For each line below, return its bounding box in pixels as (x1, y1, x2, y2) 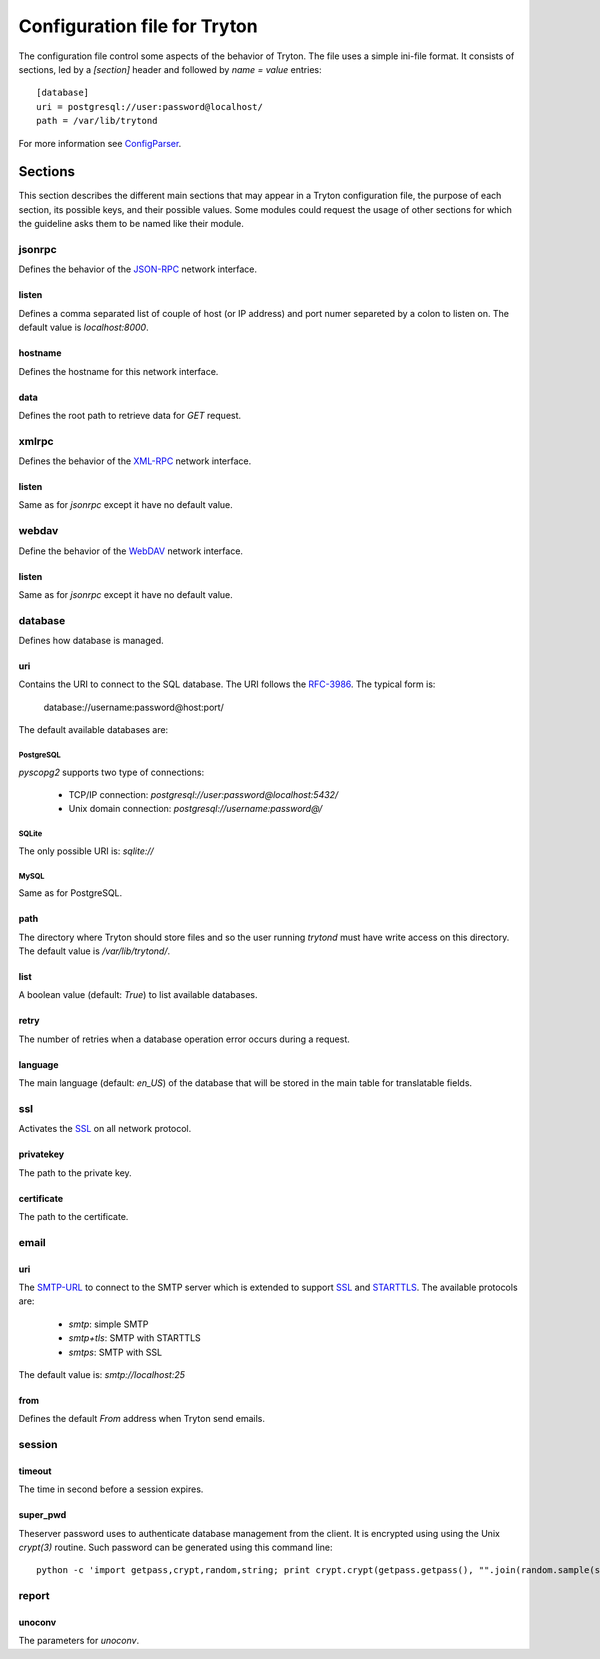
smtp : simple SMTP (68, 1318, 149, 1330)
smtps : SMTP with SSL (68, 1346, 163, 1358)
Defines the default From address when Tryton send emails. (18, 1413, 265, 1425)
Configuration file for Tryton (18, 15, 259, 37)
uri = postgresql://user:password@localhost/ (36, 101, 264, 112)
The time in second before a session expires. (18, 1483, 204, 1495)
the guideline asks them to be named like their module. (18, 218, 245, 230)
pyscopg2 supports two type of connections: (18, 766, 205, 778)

:::::

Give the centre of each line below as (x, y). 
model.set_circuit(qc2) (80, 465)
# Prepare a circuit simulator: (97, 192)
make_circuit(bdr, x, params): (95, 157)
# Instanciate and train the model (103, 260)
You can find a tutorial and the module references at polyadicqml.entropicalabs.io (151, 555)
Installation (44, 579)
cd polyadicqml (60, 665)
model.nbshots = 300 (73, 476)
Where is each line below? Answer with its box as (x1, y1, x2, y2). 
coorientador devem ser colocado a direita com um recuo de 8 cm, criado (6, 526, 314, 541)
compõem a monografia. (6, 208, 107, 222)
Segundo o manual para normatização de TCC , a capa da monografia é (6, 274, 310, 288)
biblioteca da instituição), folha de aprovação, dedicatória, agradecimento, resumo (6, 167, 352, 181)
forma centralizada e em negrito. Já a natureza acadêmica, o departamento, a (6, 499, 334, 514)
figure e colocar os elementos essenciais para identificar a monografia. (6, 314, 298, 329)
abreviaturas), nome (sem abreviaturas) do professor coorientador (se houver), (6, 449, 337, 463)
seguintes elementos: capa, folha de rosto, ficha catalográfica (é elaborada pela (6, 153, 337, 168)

:::::

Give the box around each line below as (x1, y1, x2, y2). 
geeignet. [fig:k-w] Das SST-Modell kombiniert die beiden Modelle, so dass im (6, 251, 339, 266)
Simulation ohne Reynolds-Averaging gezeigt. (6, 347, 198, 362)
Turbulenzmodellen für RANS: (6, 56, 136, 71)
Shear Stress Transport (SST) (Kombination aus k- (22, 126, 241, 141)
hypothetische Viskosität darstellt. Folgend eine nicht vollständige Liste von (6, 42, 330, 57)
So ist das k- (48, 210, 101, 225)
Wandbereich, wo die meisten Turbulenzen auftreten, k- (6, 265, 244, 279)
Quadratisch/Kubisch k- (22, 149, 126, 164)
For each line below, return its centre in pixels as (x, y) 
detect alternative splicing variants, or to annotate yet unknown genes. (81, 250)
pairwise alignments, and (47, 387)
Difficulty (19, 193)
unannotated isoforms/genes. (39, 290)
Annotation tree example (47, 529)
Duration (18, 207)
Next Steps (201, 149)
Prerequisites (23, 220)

:::::

## Task item
Only the lines above starting with the one with "the guideline asks" and going through the one with "pyscopg2 supports two" are to be copied, word for word and with both ends kept.

## Answer below
the guideline asks them to be named like their module. (18, 218, 245, 230)
pyscopg2 supports two type of connections: (18, 766, 205, 778)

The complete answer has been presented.